To me, construction, regeneration and housebuilding specialist Morgan Sindall (LSE: MGNS) looks like one of the best UK stocks to buy now for the recovery from the coronavirus pandemic.
I’m keen on the company’s good showing against value and quality indicators. And the balance sheet’s strong. Indeed, Morgan Sindall has carried a net cash position for several years. And it’s been getting bigger.
Barnstorming half-year results
At the beginning of August, the half-year results report packed some punchy figures. The firm presented the results by comparing them to the interims of 2019 — two years ago. And that neat trick stripped out the anomaly of the dent from the pandemic last year. So we can really see the underlying operational progress in action.
And the directors said in the report, the six-month trading period to 30 June delivered an outcome “substantially ahead” of pre-pandemic 2019 levels. For example, compared to the 2019 interims, revenue grew 10%. And adjusted earnings per share rose 45%.
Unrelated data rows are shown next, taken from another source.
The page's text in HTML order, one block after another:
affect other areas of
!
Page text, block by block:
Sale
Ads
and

Considering the challenges caused by the pandemic in the middle of that two-year period, I think those figures are impressive. And the firm delivered a top-quality cash performance too. The net cash figure on the balance sheet in June was £337m, up from just £114m over two years.
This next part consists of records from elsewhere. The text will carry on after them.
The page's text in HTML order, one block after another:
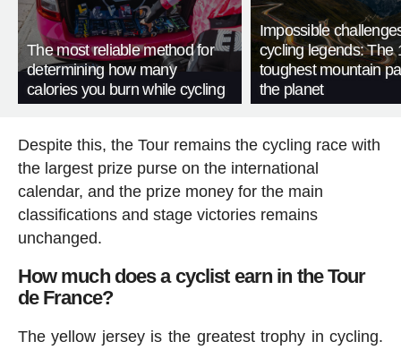
The most reliable method for
determining how many
calories you burn while cycling
Impossible
cycling legends: The
toughest mountain
the planet
Despite this, the Tour remains the cycling race with
the largest prize purse on the international
calendar, and the prize money for the main
classifications and stage victories remains
unchanged.
How much does a cyclist earn in the Tour
de France?
The yellow jersey is the greatest trophy in cycling.
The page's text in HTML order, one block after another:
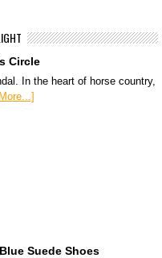
Circle
In the heart of horse country,
Suede Shoes
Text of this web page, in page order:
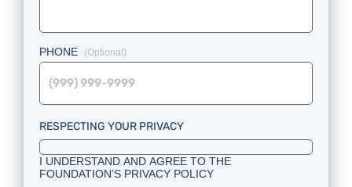
PHONE
RESPECTING YOUR PRIVACY
I UNDERSTAND AND AGREE TO THE
FOUNDATION’S PRIVACY POLICY
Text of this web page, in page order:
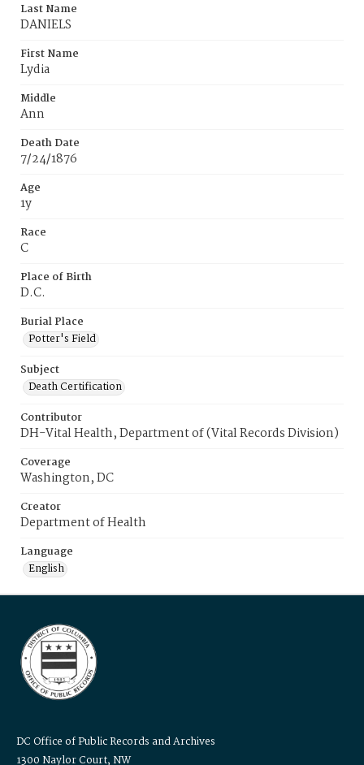
Last Name
DANIELS
First Name
Lydia
Middle
Ann
Death Date
7/24/1876
Age
1y
Race
C
Place of Birth
D.C.
Burial Place
Potter's Field
Subject
Death Certification
Contributor
DH-Vital Health, Department of (Vital Records Division)
Coverage
Washington, DC
Creator
Department of Health
Language
English
DC Office of Public Records and Archives
1300 Naylor Court, NW
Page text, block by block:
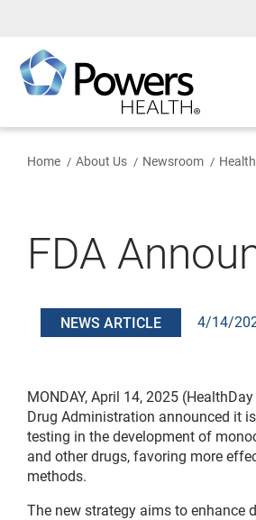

The pleasing results led the directors to ramp up the interim shareholder dividend by 43% compared to 2019. And that gives me confidence the management team is keeping shareholders involved in the company’s success.
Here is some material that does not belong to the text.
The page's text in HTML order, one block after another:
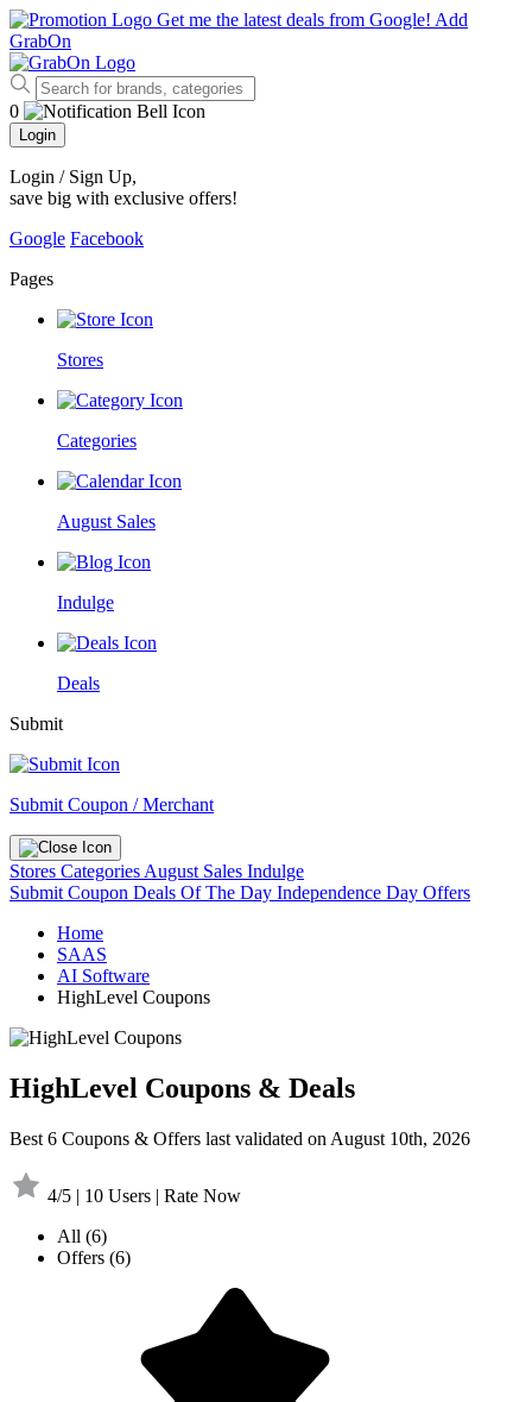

Chief executive John Morgan pointed out that the directors upgraded profit guidance three times as the period rolled out. It seems the company had trouble keeping up with its own progress. And Morgan described “significant” operational and strategic momentum in all the firm’s activities.
He emphasised how important it is for the company to continue its focus on cash generation and the balance sheet. He reckons the process of maintaining a robust cash pile provides a “significant” competitive advantage. The directors can then make the “right” decisions for the business. And that includes positioning it for “continued sustainable long-term growth.”
I think this is one of the best UK stocks to buy now
Looking ahead, Morgan thinks the bulging order book and ongoing trading strength will deliver “another strong performance by the Group in the second half.” And, overall, he’s “excited” by the opportunities ahead. And so am I. The ‘build back better’ theme governments are shouting about will likely help to create a healthy trading environment for the business in the coming years.
Meanwhile, the valuation looks undemanding. With the share price near 2,422p, the forward-looking earnings multiple for 2022 is just over 12. And that drops a bit if we adjust for the cash pile. But there’s also a handy anticipated dividend yield running near 3.6%.
But despite this rosy picture, I think there are particular risks worth bearing in mind. After all, the sector is cyclical and any future general economic downturn could hurt the business and my investment in the shares.
However, Morgan Sindall has a multi-year record of success. And I think it’s one of the best UK stocks to buy now for the recovery. So I’d embrace the risks to buy and hold it now for the long term.